##### DATA SECTION
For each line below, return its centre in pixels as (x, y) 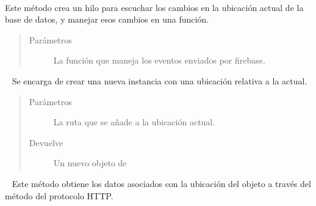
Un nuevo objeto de (90, 163)
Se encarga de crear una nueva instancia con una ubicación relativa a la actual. (160, 80)
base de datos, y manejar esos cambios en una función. (107, 19)
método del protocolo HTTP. (59, 195)
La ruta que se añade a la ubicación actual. (134, 122)
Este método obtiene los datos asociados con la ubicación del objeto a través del (161, 183)
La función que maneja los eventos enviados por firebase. (159, 60)
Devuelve (46, 142)
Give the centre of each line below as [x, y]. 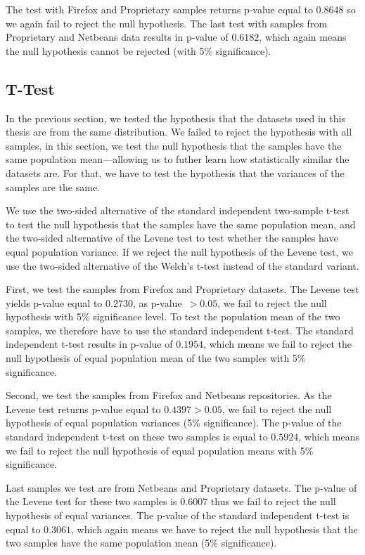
##########
REQUIREMENT
Leaving the pictures out, print every line of the listing exactly.

TASK OUTPUT
For each line below, return its centre in pixels as (x, y) 
Un nuevo objeto de (90, 163)
Se encarga de crear una nueva instancia con una ubicación relativa a la actual. (160, 80)
base de datos, y manejar esos cambios en una función. (107, 19)
método del protocolo HTTP. (59, 195)
La ruta que se añade a la ubicación actual. (134, 122)
Este método obtiene los datos asociados con la ubicación del objeto a través del (161, 183)
La función que maneja los eventos enviados por firebase. (159, 60)
Devuelve (46, 142)
Give the centre of each line below as [x, y]. 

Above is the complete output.